Schedule: August 16th AM – Full morning

Evaluating LLM-based Agents: Foundations, Best Practices and Open Challenges
Roy Bar-Haim, Arman Cohan, Lilach Eden, Michal Shmueli-Scheuer, Asaf Yehudai
https://github.com/Asaf-Yehudai/LLM-Agent-Evaluation-Survey/blob/main/Tutorials/IJCAI-tutorial-2025.md

The rapid advancement of Large Language Model (LLM)-based agents has sparked a growing interest in their evaluation, bringing forth both challenges and opportunities. This tutorial provides a comprehensive introduction to evaluating LLM-based agents, catering to participants from diverse backgrounds with little prior knowledge of agents, LLMs, metrics, or benchmarks. We will establish foundational concepts and explore key benchmarks that measure critical agentic capabilities, including planning, tool use, self-reflection, and memory. We will examine evaluation strategies tailored to various agent types, ranging from web-based and software engineering to conversational and scientific applications. We will also cover benchmarks and leaderboards that evaluate generalist agents over diverse skill sets. Additionally, we will review prominent developer frameworks for agent evaluation. Finally, we will present emerging trends in the field, identify current limitations, and propose directions for future research

Schedule: August 16th PM – Full afternoon

Beyond Text: Advanced Retrieval Augmented Generation for Complex and Multimodal Data
Liang Zhao, Chao Huang
https://cs.emory.edu/~lzhao41/projects/ijcai2025-rag

Retrieval-Augmented Generation (RAG) is a cutting-edge framework that combines retrieval-based methods with generative models to enhance the accuracy and relevance of responses by retrieving relevant information from a knowledge base before generating answers. Its significance lies in its ability to handle complex, knowledge-intensive tasks like question answering, document summarization, and conversational AI, making it a powerful tool for applications in healthcare, finance, education, and more. As RAG rapidly evolves, it is being applied to increasingly diverse domains, requiring it to handle broader types of data, including text, images, tables, graphs, and time-series data.
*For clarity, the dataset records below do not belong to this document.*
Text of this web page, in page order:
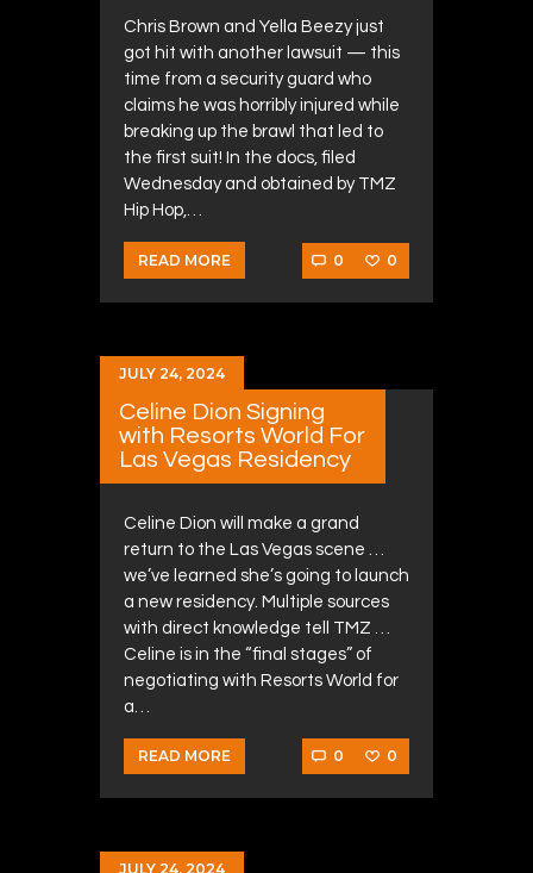
Chris Brown and Yella Beezy just
got hit with another lawsuit — this
time from a security guard who
claims he was horribly injured while
breaking up the brawl that led to
the first suit! In the docs, filed
Wednesday and obtained by TMZ
Hip Hop,…
READ MORE 0 0
JULY 24, 2024
Celine Dion Signing
with Resorts World For
Las Vegas Residency
Celine Dion will make a grand
return to the Las Vegas scene …
we’ve learned she’s going to launch
a new residency. Multiple sources
with direct knowledge tell TMZ …
Celine is in the “final stages” of
negotiating with Resorts World for
a…
READ MORE 0 0
JULY 24, 2024
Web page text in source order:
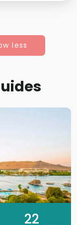
less
22
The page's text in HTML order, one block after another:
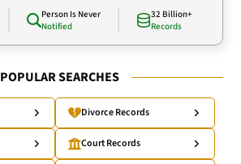
Person Is Never
Notified
32 Billion+
Records
POPULAR SEARCHES
Divorce Records
Court Records
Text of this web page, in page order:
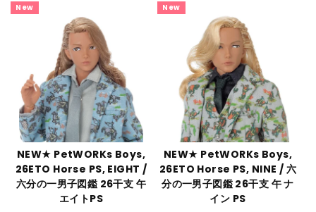
New
NEW★ PetWORKs Boys,
26ETO Horse PS, EIGHT /
六分の一男子図鑑 26干支 午
エイトPS
New
NEW★ PetWORKs Boys,
26ETO Horse PS, NINE / 六
分の一男子図鑑 26干支 午 ナ
イン PS
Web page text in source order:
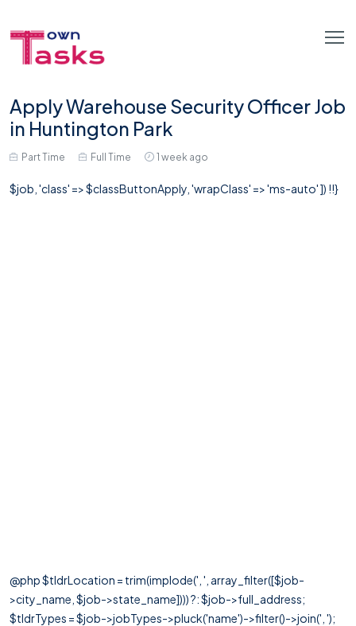
Apply Warehouse Security Officer Job
in Huntington Park
Part Time Full Time 1 week ago
$job, 'class' => $classButtonApply, 'wrapClass' => 'ms-auto' ]) !!}
@php $tldrLocation = trim(implode(', ', array_filter([$job-
>city_name, $job->state_name]))) ?: $job->full_address;
$tldrTypes = $job->jobTypes->pluck('name')->filter()->join(', ');
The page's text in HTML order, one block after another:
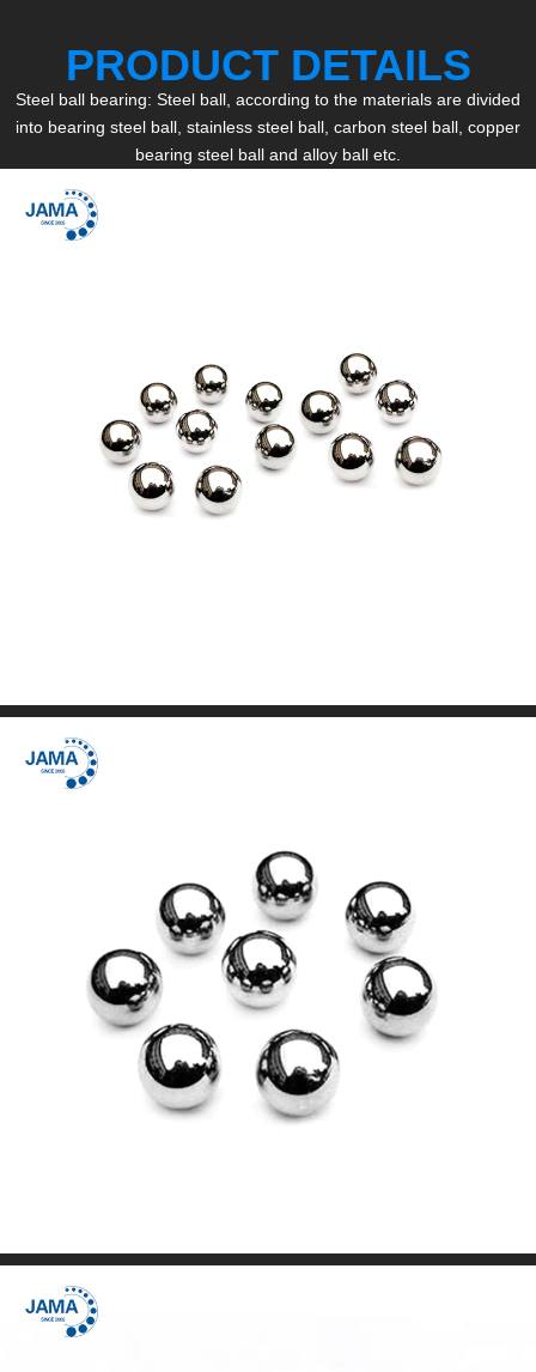
PRODUCT DETAILS
Steel ball bearing: Steel ball, according to the materials are divided
into bearing steel ball, stainless steel ball, carbon steel ball, copper
bearing steel ball and alloy ball etc.
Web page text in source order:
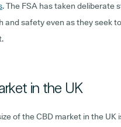
. The FSA has taken deliberate
and safety even as they seek
in the UK
of the CBD market in the UK

However, this expansion introduces challenges such as cross-modal retrieval, unified representation learning, data fusion, scalability, noise handling, and evaluation. Addressing these challenges is urgent to ensure RAG’s effectiveness in real-world applications, where data is often heterogeneous, dynamic, and imperfect, and to unlock its full potential across a wide range of industries and use cases. This tutorial will cover a broad range of topics in recent progress of retrieval augmented generation, by reviewing and introducing the fundamental concepts and algorithms of RAGs, new research frontiers and technical advancement of RAGs for complex data, as well as corresponding applications and evaluations. In addition, rich tutorial materials will be included and introduced to help the audience gain a systematic understanding beyond our recently published survey paper and open-source repositories of state-of-the-art RAG algorithms.

Schedule: August 17th AM – After coffee break

Neuroevolution of Intelligent Agents
Risto Miikkulainen
https://www.cs.utexas.edu/~risto/talks/ijcai25-tutorial/

Neuroevolution, or optimization of neural networks through population-based search, allows constructing intelligent agents in domains where gradients are not available and significant exploration is needed to find good solutions. This tutorial introduces participants to the basics of neuroevolution, reviews example application areas, and provides hands-on experience through a colab exercise.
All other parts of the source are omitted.